Associate Justice, Arizona Territorial Supreme Court
- In office September 2, 1882 – March 23, 1883
- Nominated by: Chester A. Arthur
- Preceded by: William Henry Stilwell
- Succeeded by: A. W. Sheldon

Personal details
- Born: c. 1849 Iowa
- Died: February 22, 1926 New York City
- Party: Republican
- Spouse: May Josephine Williams ​ ​(m. 1870)​
- Profession: Attorney

= Wilson W. Hoover =

American jurist (1849–1926)

Wilson Wood Hoover (c. 1849 – February 22, 1926) was an American jurist who served as an associate justice of the Arizona Territorial Supreme Court from 1882 to 1883. He was suspended from office after a court clerk who had lost his job when Hoover came onto the bench began a campaign to remove the new justice.

==Background==
Hoover was born to Elizabeth (Morrison) and David Hoover in Iowa in about 1849. Details of his early life have been lost. Hoover was admitted to the California bar on January 14, 1873. He lived for a time in San Jose, California before moving to Gilroy, California in early 1874. 1880 census records show he was working as a lawyer. Hoover and his wife, Mary, had a son, Lloyd, on April 3, 1874. The boy died before reaching two months of age. The couple had a second son, Harold.

President Chester A. Arthur nominated Hoover to replace William Henry Stilwell as an associate justice of the Arizona Territorial Supreme Court on July 20, 1882. Senate confirmation came on August 7 and Hoover arrived in Tucson, Arizona to take the oath of office on September 2. As Hoover had been in Washington during the confirmation process he returned to California to settle some personal matters, returning to the territory to begin a district court session on September 25, 1882. At the end of the session he reported to the United States Attorney General that he had tried 23 civil cases and reached a final verdict in 44 criminal trials.

During his confirmation hearings, Hoover had provided testimony in prosecutions related to the Star route scandal. As a favor to the Justice Department, he returned to Washington D.C. in mid-November 1882 to provide additional testimony.
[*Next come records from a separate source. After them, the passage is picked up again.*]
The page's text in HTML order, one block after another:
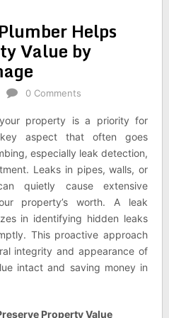
Helps
Value by
0 Comments
property is a priority for
aspect that often goes
especially leak detection,
Leaks in pipes, walls, or
quietly cause extensive
property’s worth. A leak
in identifying hidden leaks
This proactive approach
integrity and appearance of
intact and saving money in
Property Value
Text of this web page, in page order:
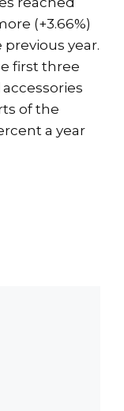
(+3.66%)
year.
first three
of the
a year
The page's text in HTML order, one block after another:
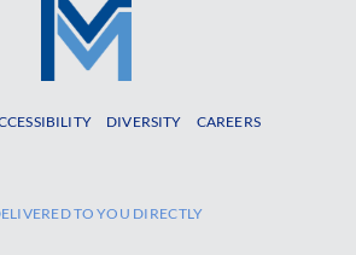
DIVERSITY
CAREERS
TO YOU DIRECTLY
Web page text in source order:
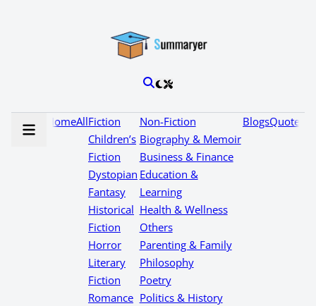
HomeAllFiction
Children’s
Fiction
Dystopian
Fantasy
Historical
Fiction
Horror
Literary
Fiction
Romance
Non-Fiction
Biography & Memoir
Business & Finance
Education &
Learning
Health & Wellness
Others
Parenting & Family
Philosophy
Poetry
Politics & History
BlogsQuotes
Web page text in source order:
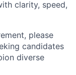
clarity, speed,
please
candidates
diverse
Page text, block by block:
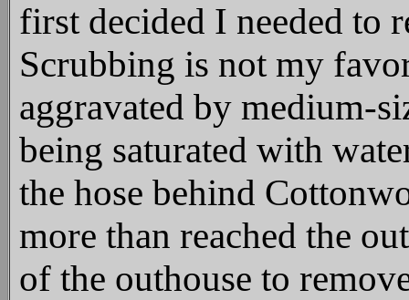
first decided I needed to
Scrubbing is not my
aggravated by medium-
being saturated with
the hose behind
more than reached the
of the outhouse to
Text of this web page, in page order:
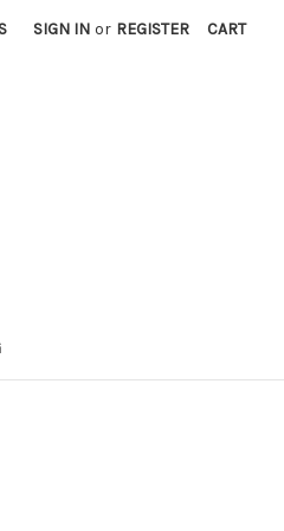
SIGN IN or REGISTER CART
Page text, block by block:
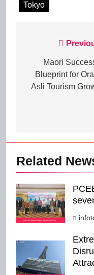
Tokyo
navigation
Maori
Blueprint for
Asli Tourism
Related
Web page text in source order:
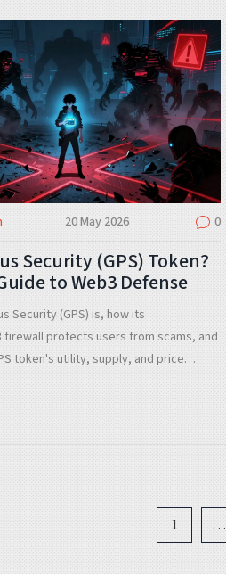
20 May 2026 0
Security (GPS) Token?
to Web3 Defense
Security (GPS) is, how its
firewall protects users from scams, and
token's utility, supply, and price
1 …
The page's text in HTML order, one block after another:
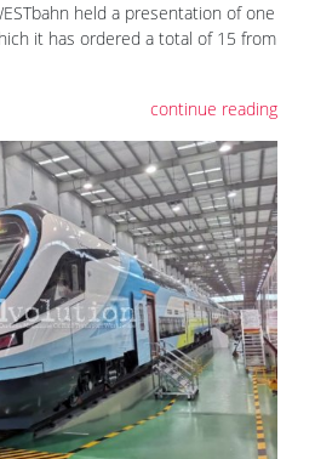
held a presentation of one
it has ordered a total of 15 from
continue reading
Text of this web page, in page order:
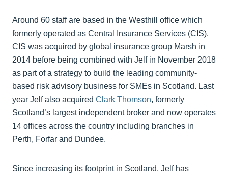
Around 60 staff are based in the Westhill office which
formerly operated as Central Insurance Services (CIS).
CIS was acquired by global insurance group Marsh in
2014 before being combined with Jelf in November 2018
as part of a strategy to build the leading community-
based risk advisory business for SMEs in Scotland. Last
year Jelf also acquired Clark Thomson, formerly
Scotland’s largest independent broker and now operates
14 offices across the country including branches in
Perth, Forfar and Dundee.
Since increasing its footprint in Scotland, Jelf has
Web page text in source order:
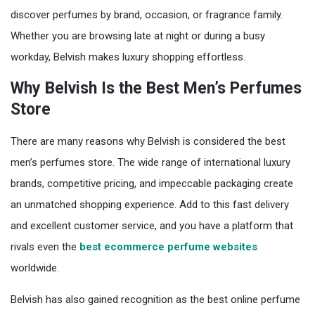
discover perfumes by brand, occasion, or fragrance family.
Whether you are browsing late at night or during a busy
workday, Belvish makes luxury shopping effortless.
Why Belvish Is the Best Men’s Perfumes
Store
There are many reasons why Belvish is considered the best
men’s perfumes store. The wide range of international luxury
brands, competitive pricing, and impeccable packaging create
an unmatched shopping experience. Add to this fast delivery
and excellent customer service, and you have a platform that
rivals even the best ecommerce perfume websites
worldwide.
Belvish has also gained recognition as the best online perfume
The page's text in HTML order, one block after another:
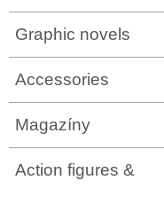
Graphic novels
Accessories
Magazíny
Action figures &
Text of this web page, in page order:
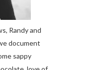
Randy and
document
sappy
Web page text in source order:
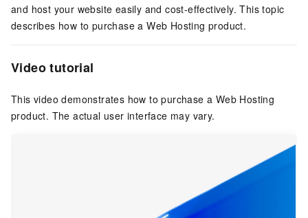
and host your website easily and cost-effectively. This topic
describes how to purchase a Web Hosting product.
Video tutorial
This video demonstrates how to purchase a Web Hosting
product. The actual user interface may vary.
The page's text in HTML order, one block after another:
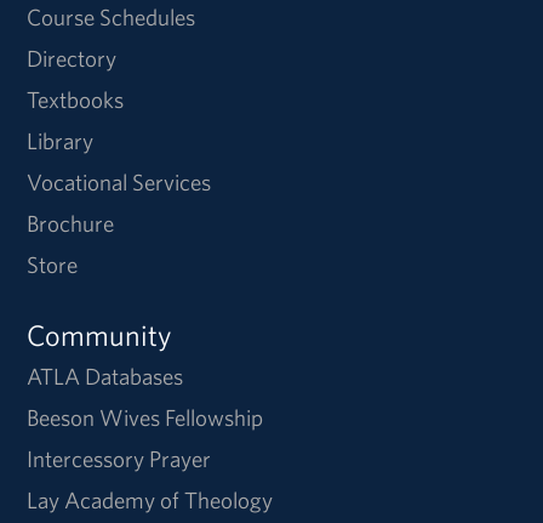
Course Schedules
Directory
Textbooks
Library
Vocational Services
Brochure
Store
Community
ATLA Databases
Beeson Wives Fellowship
Intercessory Prayer
Lay Academy of Theology
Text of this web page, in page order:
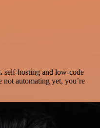
self-hosting and low-code
not automating yet, you’re
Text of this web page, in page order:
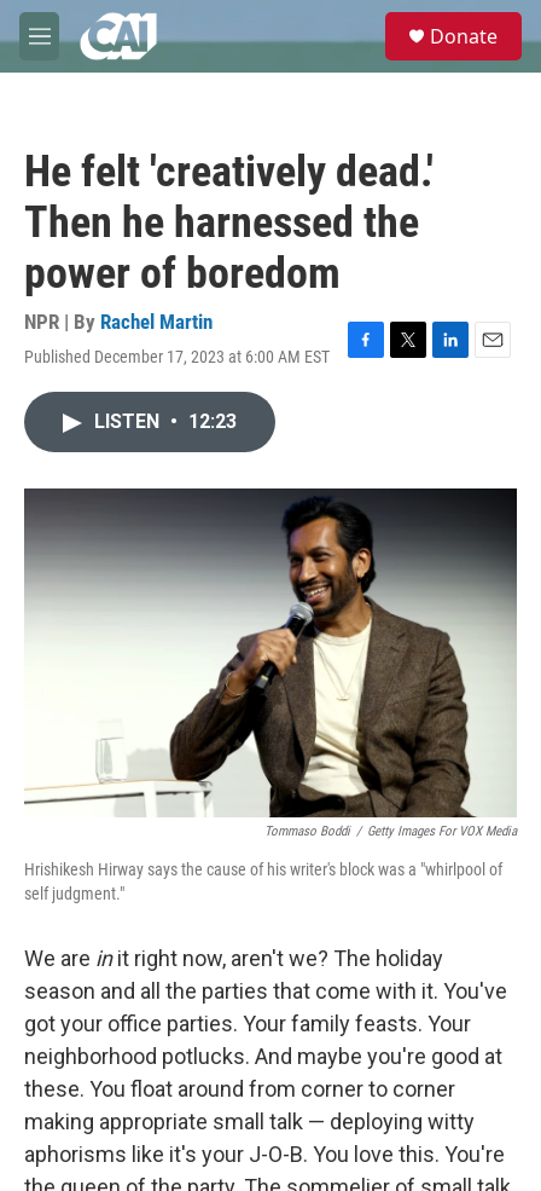
Skip to main content
M
e
e
Donate
He felt 'creatively dead.'
Then he harnessed the
power of boredom
NPR | By Rachel Martin
Published December 17, 2023 at 6:00 AM EST
F
o
k
T
r
L
I
E
LISTEN • 12:23
Tommaso Boddi / Getty Images For VOX Media
Hrishikesh Hirway says the cause of his writer's block was a "whirlpool of
self judgment."
We are init right now, aren't we? The holiday
season and all the parties that come with it. You've
got your office parties. Your family feasts. Your
neighborhood potlucks. And maybe you're good at
these. You float around from corner to corner
making appropriate small talk — deploying witty
aphorisms like it's your J-O-B. You love this. You're
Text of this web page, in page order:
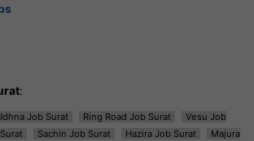
:
Job Surat Ring Road Job Surat
Vesu Job
Sachin Job Surat Hazira Job Surat
Majura
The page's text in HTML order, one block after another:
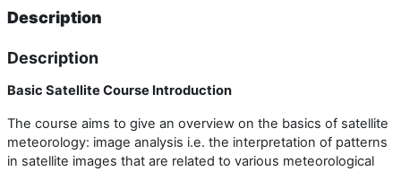
Description
Description
Basic Satellite Course Introduction
The course aims to give an overview on the basics of satellite
meteorology: image analysis i.e. the interpretation of patterns
in satellite images that are related to various meteorological
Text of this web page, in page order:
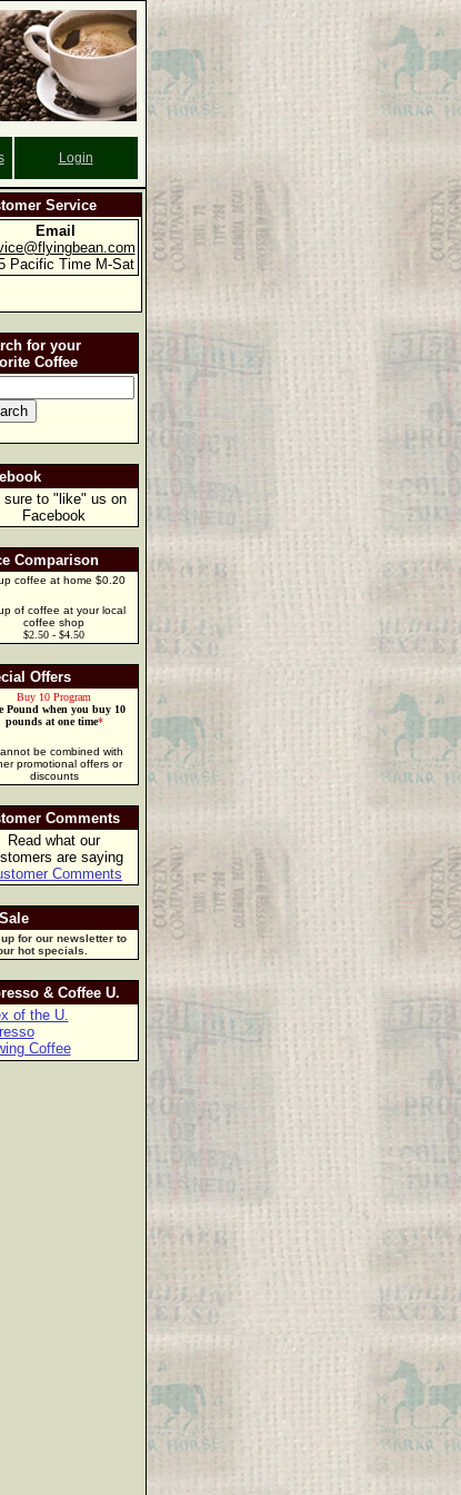
Login
Service
Email
Pacific Time M-Sat
for your
Coffee
sure to "like" us on
Facebook
Comparison
coffee at home $0.20
of coffee at your local
coffee shop
$2.50 - $4.50
Offers
Buy 10 Program
Pound when you buy 10
pounds at one time*
be combined with
promotional offers or
discounts
Comments
Read what our
are saying
Comments
for our newsletter to
hot specials.
& Coffee U.
of the U.
Coffee
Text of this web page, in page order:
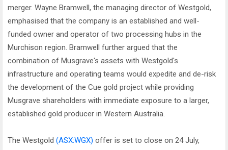
merger. Wayne Bramwell, the managing director of Westgold,
emphasised that the company is an established and well-
funded owner and operator of two processing hubs in the
Murchison region. Bramwell further argued that the
combination of Musgrave's assets with Westgold's
infrastructure and operating teams would expedite and de-risk
the development of the Cue gold project while providing
Musgrave shareholders with immediate exposure to a larger,
established gold producer in Western Australia.
The Westgold (ASX:WGX) offer is set to close on 24 July,
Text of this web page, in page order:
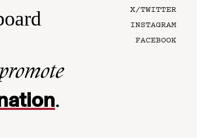
X/TWITTER
INSTAGRAM
FACEBOOK
.
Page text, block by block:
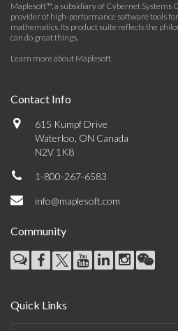
Maplesoft™, a subsidiary of Cybernet Systems
provider of high-performance software tools
mathematics. Its product suite reflects the
can do great things.
Learn more about Maplesoft.
Contact Info
615 Kumpf Drive
Waterloo, ON Canada
N2V 1K8
1-800-267-6583
info@maplesoft.com
Community
Quick Links
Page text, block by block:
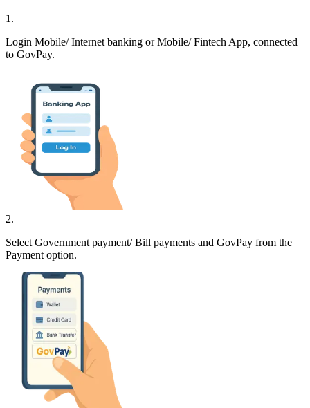
1.
Login Mobile/ Internet banking or Mobile/ Fintech App, connected
to GovPay.
2.
Select Government payment/ Bill payments and GovPay from the
Payment option.
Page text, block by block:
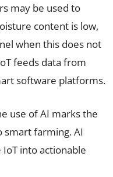
may be used to
content is low,
when this does not
feeds data from
software platforms.
use of AI marks the
farming. AI
into actionable
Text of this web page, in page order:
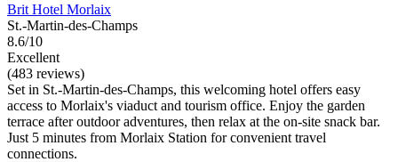
Brit Hotel Morlaix
St.-Martin-des-Champs
8.6/10
Excellent
(483 reviews)
Set in St.-Martin-des-Champs, this welcoming hotel offers easy
access to Morlaix's viaduct and tourism office. Enjoy the garden
terrace after outdoor adventures, then relax at the on-site snack bar.
Just 5 minutes from Morlaix Station for convenient travel
connections.
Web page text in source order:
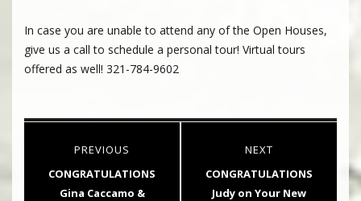
In case you are unable to attend any of the Open Houses,
give us a call to schedule a personal tour! Virtual tours
offered as well! 321-784-9602
PREVIOUS
Previous
post:
CONGRATULATIONS
Gina Caccamo &
NEXT
Next
post:
CONGRATULATIONS
Judy on Your New
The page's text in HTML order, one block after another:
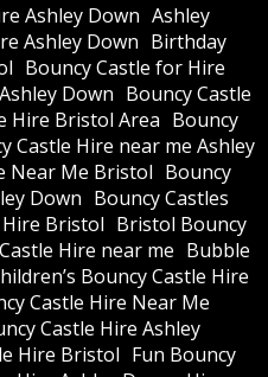
Ashley Down Ashley
Ashley Down Birthday
Bouncy Castle for Hire
Down Bouncy Castle
Hire Bristol Area Bouncy
Castle Hire near me Ashley
Near Me Bristol Bouncy
Down Bouncy Castles
Bristol Bristol Bouncy
Hire near me Bubble
Bouncy Castle Hire
Castle Hire Near Me
Castle Hire Ashley
Hire Bristol Fun Bouncy
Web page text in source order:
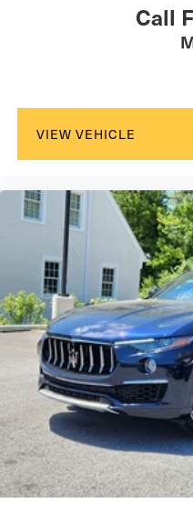
Call
VIEW VEHICLE
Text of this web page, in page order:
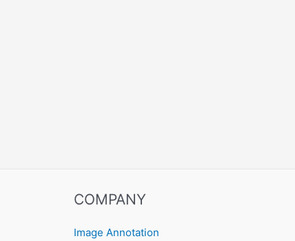
COMPANY
Image Annotation
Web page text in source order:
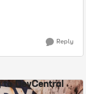
Reply
DevCentral
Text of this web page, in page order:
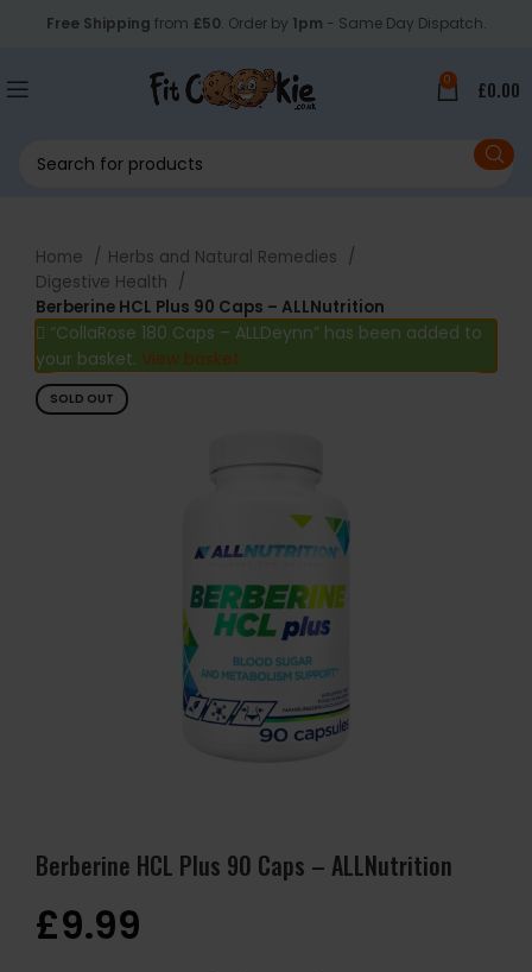
Free Shipping from £50. Order by 1pm - Same Day Dispatch.
0 £0.00
Home
Herbs and Natural Remedies
Digestive Health
Berberine HCL Plus 90 Caps – ALLNutrition
“CollaRose 180 Caps – ALLDeynn” has been added to
your basket. View basket
SOLD OUT
Berberine HCL Plus 90 Caps – ALLNutrition
£9.99
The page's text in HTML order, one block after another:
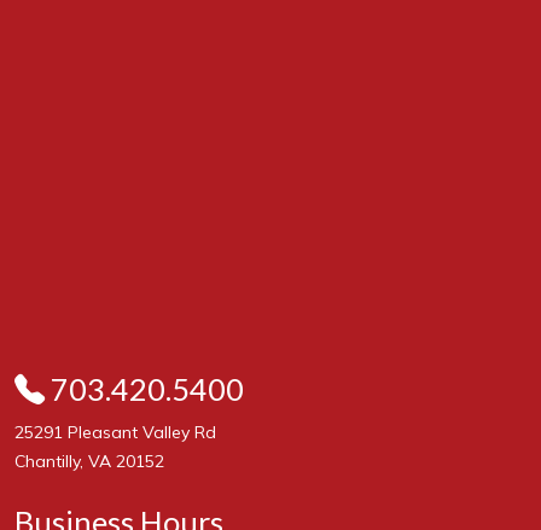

Hoover arrived in Prescott, Arizona Territory on January 4, 1883 for the session of the supreme court that had begun three days earlier. The session adjourned on January 8 before reconvening in Tucson on February 23 and ending on March 6, 1883. No opinions written by Hoover from the session survive, but the territorial press were impressed by his demeanor and legal ability.

While Hoover was traveling, Captain W. H. Seamans began efforts to have the new judge removed from the bench. Seamans had lost his job as Justice Stilwell's court clerk when Hoover took office. In addition to charges of misconduct while in office, Hoover was accused of being an associate of a "professional confidence man". Upon learning of the efforts, Hoover and his friend began a defense against the charges. In response to various letters to Washington and circulated petitions, the territorial bar discussed the issue during their January 1883 meeting and reported there was no basis for the charges leveled against Hoover. A vote during the bar's March 1883 meeting likewise rejected the accusations against the judge. Following the usual practice of the day, the United States Justice Department sent an agent to investigate the accusations against the judge. The investigation resulted in Hoover being suspended on March 23, 1883.

After leaving office, Hoover remained in Arizona Territory and practiced law in Tucson and Tombstone. During the mid-1880s, Arizona experienced an economic downturn, resulting in a glut of practicing attorneys. During early 1886, Hoover's wife and son moved east and the former Justice dissolved his legal practice by the end of the year. He settled in Brooklyn and opening the legal firm of Hoover & Sparrow in Manhattan. Hoover died in New York City on February 22, 1926. He was buried Hancock, New York's Riverview Cemetery.